Tempo di recupero del menisco strappato in NBA

Le rotture del menisco non sono rare nell’NBA, ma il tempo di recupero varia in base alla posizione e alla gravità della lesione.

Questa è già la terza lesione del menisco per Embiid nella sua carriera. Ha subito una lesione al menisco sinistro nel 2017 e una lesione al menisco destro parzialmente nel 2021.

Nel 2017, Embiid ha saltato le ultime 37 partite della stagione regolare dopo aver subito un intervento chirurgico per una rimozione parziale, ma non c’era nemmeno alcun incentivo a riportarlo indietro con i 76ers vicino all’ultimo posto. Nel 2021, Embiid si è infortunato durante i playoff NBA e ha saltato solo una partita e non ha avuto bisogno di un intervento chirurgico in bassa stagione.

Diverse attuali superstar della NBA hanno subito lo stesso infortunio, tra cui Jimmy Butler, Kawhi Leonard, Chris Paul, Derrick Rose e Zion Williamson.

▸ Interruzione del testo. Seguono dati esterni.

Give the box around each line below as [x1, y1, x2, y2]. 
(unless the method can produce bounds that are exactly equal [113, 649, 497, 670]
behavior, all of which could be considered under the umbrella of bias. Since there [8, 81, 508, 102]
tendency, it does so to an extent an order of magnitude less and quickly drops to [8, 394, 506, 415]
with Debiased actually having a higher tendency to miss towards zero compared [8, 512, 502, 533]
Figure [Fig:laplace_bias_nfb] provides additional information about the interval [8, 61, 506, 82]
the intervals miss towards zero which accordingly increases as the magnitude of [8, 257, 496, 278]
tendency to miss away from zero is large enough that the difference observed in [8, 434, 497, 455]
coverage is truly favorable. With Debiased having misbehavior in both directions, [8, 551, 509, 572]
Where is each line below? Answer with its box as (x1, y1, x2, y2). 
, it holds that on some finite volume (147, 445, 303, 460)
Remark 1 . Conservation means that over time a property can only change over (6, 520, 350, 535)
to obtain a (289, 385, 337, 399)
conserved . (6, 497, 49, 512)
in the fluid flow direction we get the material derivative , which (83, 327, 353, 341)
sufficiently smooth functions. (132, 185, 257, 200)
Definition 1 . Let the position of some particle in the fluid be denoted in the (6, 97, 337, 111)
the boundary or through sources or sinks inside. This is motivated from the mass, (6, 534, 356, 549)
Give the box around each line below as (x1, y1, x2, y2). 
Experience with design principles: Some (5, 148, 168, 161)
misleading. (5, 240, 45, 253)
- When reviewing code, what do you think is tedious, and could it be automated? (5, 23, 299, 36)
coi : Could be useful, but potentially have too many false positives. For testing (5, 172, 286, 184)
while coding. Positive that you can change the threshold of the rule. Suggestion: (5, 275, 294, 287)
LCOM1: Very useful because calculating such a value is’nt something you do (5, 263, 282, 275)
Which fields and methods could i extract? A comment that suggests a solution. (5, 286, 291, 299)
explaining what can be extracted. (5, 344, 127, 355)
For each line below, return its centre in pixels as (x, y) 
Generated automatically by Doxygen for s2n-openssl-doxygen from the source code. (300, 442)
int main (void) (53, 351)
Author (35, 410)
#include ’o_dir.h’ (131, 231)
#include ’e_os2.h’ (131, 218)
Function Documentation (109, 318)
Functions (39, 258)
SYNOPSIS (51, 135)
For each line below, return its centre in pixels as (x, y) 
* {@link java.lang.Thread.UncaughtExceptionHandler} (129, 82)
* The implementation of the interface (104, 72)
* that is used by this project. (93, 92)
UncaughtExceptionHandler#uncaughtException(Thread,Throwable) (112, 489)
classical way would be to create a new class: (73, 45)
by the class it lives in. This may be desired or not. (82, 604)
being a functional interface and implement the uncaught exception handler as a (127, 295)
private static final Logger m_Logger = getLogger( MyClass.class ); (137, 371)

Tutti e cinque i giocatori hanno avuto tempi di recupero diversi.

Butler ha subito una lesione parziale del menisco del ginocchio destro nel 2018. Ha saltato 17 partite e alla fine è tornato per chiudere la stagione e competere nei playoff.

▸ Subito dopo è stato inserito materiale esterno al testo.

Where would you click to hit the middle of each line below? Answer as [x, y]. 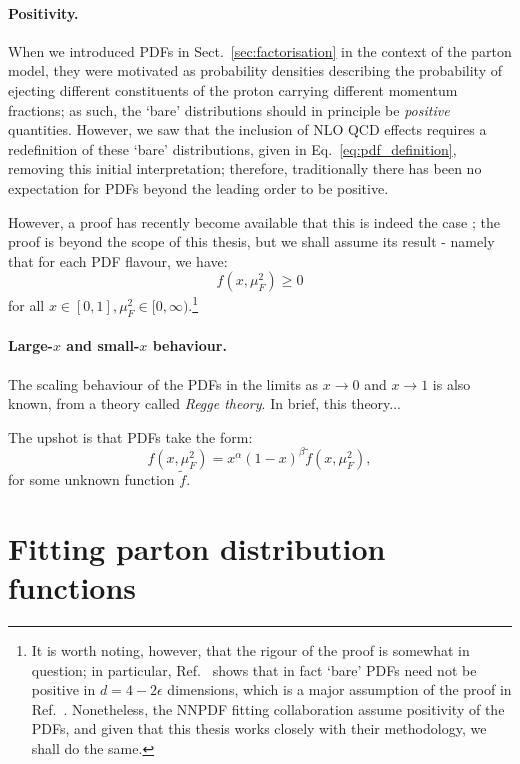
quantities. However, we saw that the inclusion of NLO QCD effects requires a [247, 129]
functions [72, 587]
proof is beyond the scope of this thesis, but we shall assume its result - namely [251, 241]
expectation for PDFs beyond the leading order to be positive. [198, 187]
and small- [103, 345]
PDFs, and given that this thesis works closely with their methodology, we [259, 728]
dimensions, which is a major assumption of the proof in [339, 689]
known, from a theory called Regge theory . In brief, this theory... [205, 403]
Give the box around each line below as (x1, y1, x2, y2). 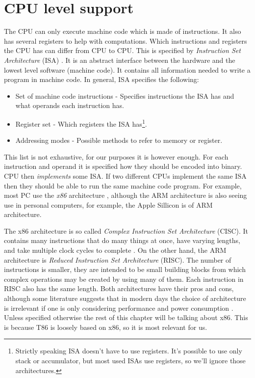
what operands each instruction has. (15, 100, 125, 110)
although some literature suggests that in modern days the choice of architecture (4, 293, 246, 303)
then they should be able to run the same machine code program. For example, (4, 180, 242, 190)
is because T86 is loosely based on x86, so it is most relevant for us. (4, 322, 207, 332)
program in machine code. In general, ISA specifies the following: (4, 74, 199, 84)
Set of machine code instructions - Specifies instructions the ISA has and (15, 90, 234, 101)
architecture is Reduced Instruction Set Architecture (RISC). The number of (4, 254, 231, 265)
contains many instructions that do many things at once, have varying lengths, (4, 235, 240, 245)
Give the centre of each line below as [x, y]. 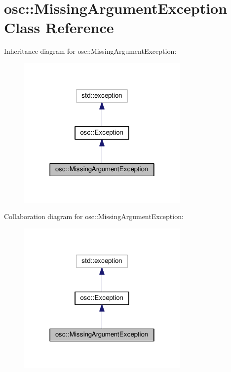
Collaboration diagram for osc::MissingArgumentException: [94, 216]
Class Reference [59, 27]
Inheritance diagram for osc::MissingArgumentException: [90, 51]
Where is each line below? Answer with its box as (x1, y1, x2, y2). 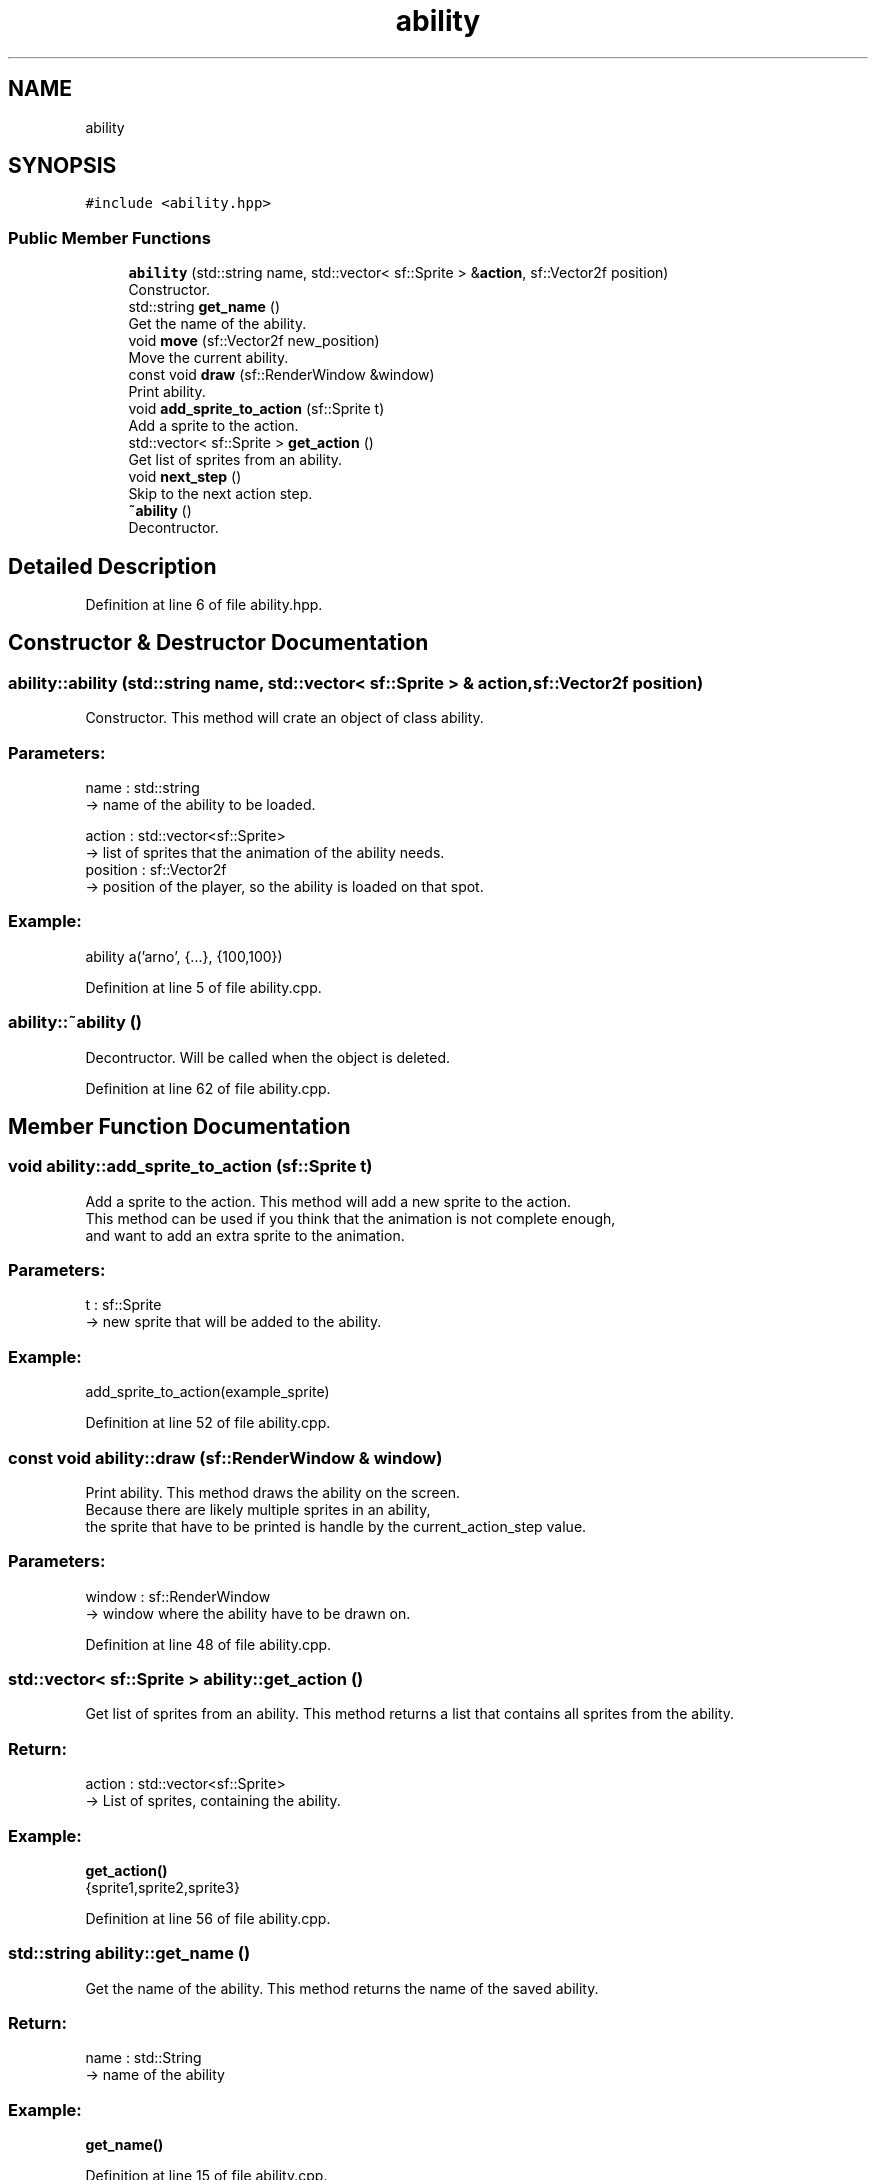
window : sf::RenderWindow (85, 1587, 271, 1605)
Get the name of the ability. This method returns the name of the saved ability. (85, 1979, 599, 1997)
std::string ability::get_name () (8, 1943, 251, 1964)
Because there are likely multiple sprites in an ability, (85, 1500, 431, 1518)
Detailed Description (8, 553, 217, 579)
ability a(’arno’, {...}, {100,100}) (85, 947, 283, 965)
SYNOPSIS (8, 153, 117, 179)
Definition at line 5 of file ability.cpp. (85, 978, 322, 996)
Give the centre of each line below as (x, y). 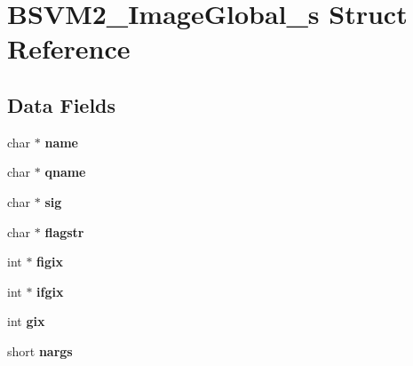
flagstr (64, 231)
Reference (69, 48)
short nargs (40, 350)
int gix (26, 321)
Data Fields (62, 104)
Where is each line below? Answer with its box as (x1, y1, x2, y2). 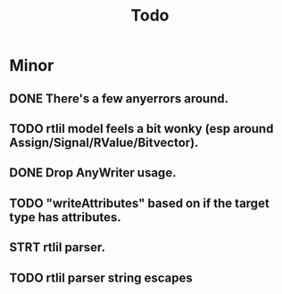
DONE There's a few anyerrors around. (9, 91, 229, 106)
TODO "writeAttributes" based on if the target (9, 195, 270, 210)
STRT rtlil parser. (9, 240, 105, 255)
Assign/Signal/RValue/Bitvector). (9, 135, 199, 150)
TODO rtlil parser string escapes (9, 270, 194, 285)
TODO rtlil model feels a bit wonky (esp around (9, 121, 274, 136)
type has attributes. (9, 209, 122, 225)
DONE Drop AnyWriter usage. (9, 166, 177, 181)
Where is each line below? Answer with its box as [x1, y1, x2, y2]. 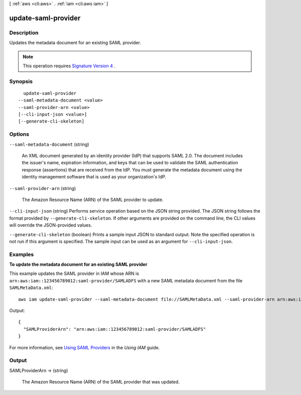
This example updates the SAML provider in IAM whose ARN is [9, 270, 139, 276]
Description [9, 29, 39, 36]
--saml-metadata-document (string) [9, 141, 90, 147]
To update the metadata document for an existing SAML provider [9, 261, 147, 267]
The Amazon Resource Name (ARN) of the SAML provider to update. [22, 196, 164, 203]
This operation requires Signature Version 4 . [23, 63, 115, 69]
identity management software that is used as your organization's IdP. [22, 174, 167, 180]
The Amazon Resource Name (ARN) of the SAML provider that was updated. [22, 379, 180, 385]

Leonard ha subito una lesione al menisco destro nei playoff NBA del 2023. Dopo una “procedura di pulizia” in bassa stagioneera pronto per partire per la serata di apertura ed è tornato a giocare a livello All-Star.

Paul ha subito una lesione al menisco sinistro nel 2010. Si è sottoposto intervento chirurgico per una riparazione meniscaleha saltato due mesi di azione (25 partite) ed è tornato in campo.

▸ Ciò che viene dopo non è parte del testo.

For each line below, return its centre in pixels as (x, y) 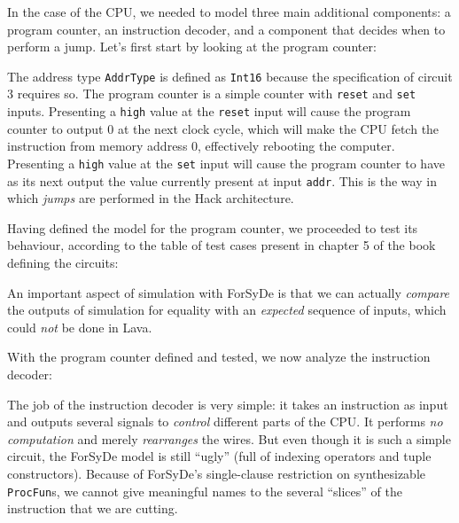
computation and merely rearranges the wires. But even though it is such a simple (229, 438)
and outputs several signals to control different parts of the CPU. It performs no (225, 422)
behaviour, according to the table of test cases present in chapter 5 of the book (222, 245)
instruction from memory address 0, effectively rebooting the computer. (201, 146)
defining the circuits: (63, 263)
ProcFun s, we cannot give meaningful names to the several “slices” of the (205, 491)
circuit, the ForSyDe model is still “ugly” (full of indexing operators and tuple (219, 456)
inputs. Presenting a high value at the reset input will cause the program (209, 111)
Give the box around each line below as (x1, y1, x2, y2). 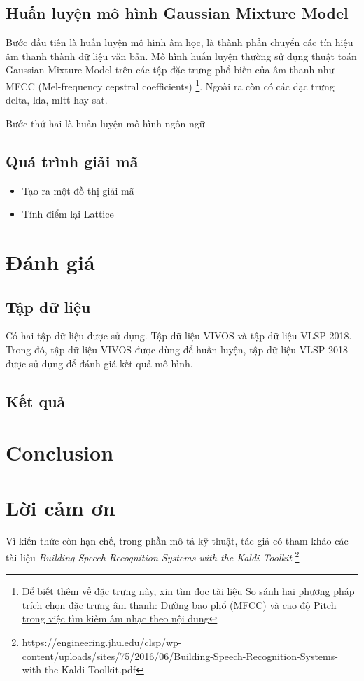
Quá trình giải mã (6, 150, 139, 171)
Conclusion (6, 438, 114, 467)
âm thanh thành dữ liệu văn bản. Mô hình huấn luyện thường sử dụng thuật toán (6, 48, 357, 63)
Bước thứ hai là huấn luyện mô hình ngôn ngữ (6, 115, 205, 130)
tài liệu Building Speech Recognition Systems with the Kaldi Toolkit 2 (6, 548, 300, 564)
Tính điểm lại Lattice (22, 206, 114, 221)
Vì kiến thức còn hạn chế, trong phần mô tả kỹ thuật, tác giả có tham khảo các (6, 533, 349, 548)
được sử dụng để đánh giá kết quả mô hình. (6, 356, 193, 370)
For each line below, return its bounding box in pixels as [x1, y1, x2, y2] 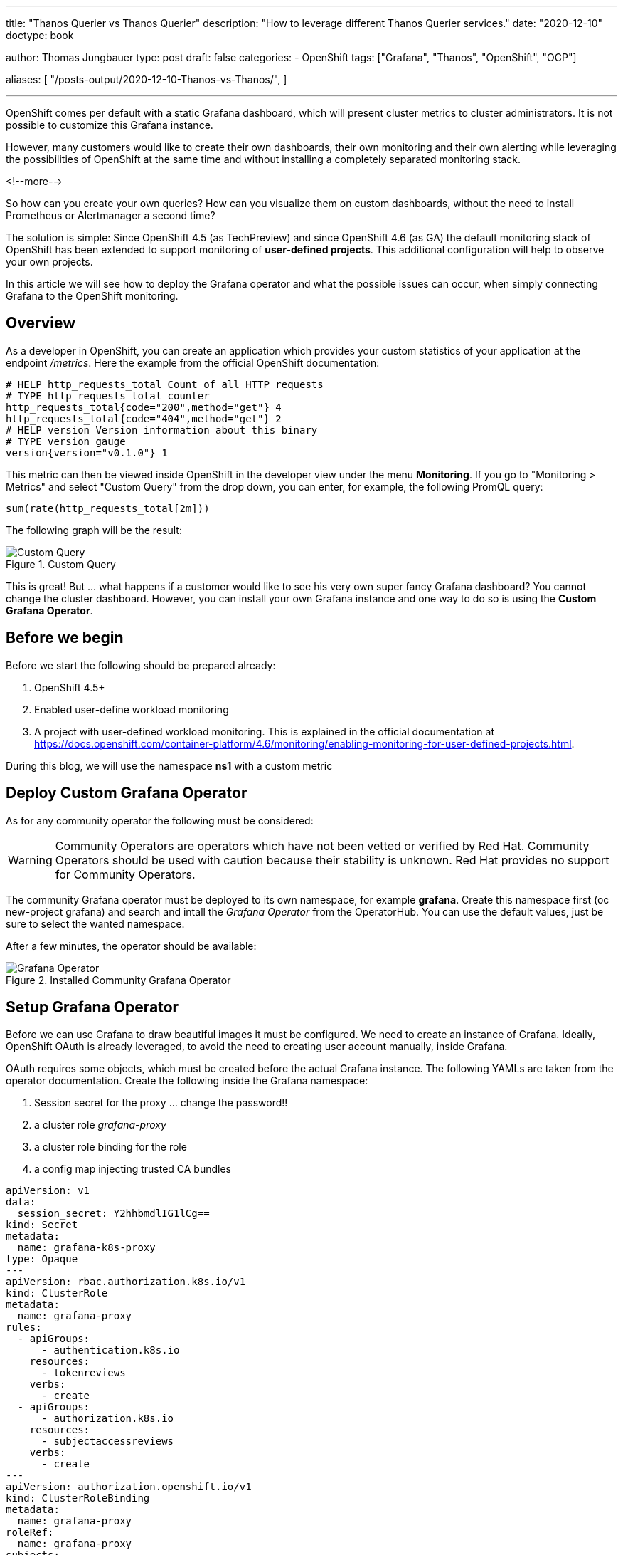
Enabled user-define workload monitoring [34, 703, 229, 716]
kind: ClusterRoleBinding [6, 1492, 150, 1504]
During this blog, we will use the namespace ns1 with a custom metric [6, 759, 333, 772]
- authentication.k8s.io [41, 1344, 180, 1356]
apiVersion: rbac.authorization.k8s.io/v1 [6, 1276, 246, 1288]
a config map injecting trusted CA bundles [34, 1163, 231, 1176]
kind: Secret [6, 1219, 78, 1231]
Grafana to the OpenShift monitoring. [6, 290, 179, 302]
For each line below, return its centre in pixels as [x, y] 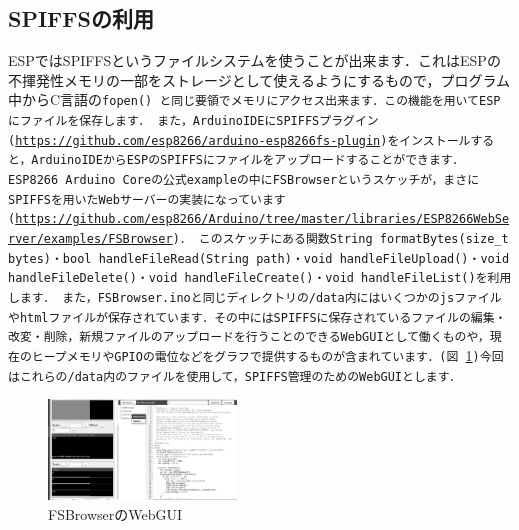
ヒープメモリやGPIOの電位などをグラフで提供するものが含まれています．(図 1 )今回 [267, 354]
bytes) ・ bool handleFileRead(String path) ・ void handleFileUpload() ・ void [259, 258]
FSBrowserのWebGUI [115, 513]
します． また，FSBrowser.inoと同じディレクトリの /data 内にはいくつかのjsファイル [255, 297]
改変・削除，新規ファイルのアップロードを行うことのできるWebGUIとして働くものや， [249, 337]
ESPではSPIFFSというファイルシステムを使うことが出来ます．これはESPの [254, 60]
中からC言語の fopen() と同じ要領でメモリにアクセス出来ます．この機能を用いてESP [254, 99]
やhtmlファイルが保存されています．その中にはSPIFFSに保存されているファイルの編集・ [257, 317]

Il caso di Rose è incomparabile, avendo subito numerosi interventi chirurgici al menisco nel corso della sua carriera oltre a una lesione lacerata del legamento crociato anteriore sinistro.

La carriera di Williamson nell’NBA è iniziata con una lesione del menisco laterale nel 2019. He ha subito un intervento chirurgico e ha mancato i primi tre mesi (44 partite) della sua stagione da rookie.

Chirurgia del menisco e differenza di rimozione

Nel 2019, Stott ha rotto la lesione del menisco laterale di Williamson e la differenza tra un intervento chirurgico e la rimozione del menisco.

Ecco cosa ha da dire Stotts sull’argomento:

Gli interventi chirurgici al menisco possono essere suddivisi in due tipi fondamentali: riparazioni e rimozioni. Determinare quale percorso intraprendere dipende dalla posizione della lesione e dal tipo di lesione che si è verificata. …

Una meniscectomia, o rimozione, è la più comune delle due procedure ed è spesso accompagnata da un periodo di recupero più breve. Dopo una meniscectomia, i giocatori possono spesso tornare all’attività entro sei settimane. Le partite perse a causa di infortuni al menisco tra i giocatori NBA non dipendono da quale menisco sia danneggiato. Tuttavia, la rapida svolta non è priva di conseguenze poiché le rimozioni aumentano il rischio di problemi a lungo termine come l’artrosi e altre complicazioni come le cisti.

Al contrario, una riparazione artroscopica del menisco ha risultati migliori a lungo termine anche se il tempo di recupero dopo l’intervento è spesso molto più lungo. Il recupero dopo una riparazione viene spesso misurato in mesi e non in settimane.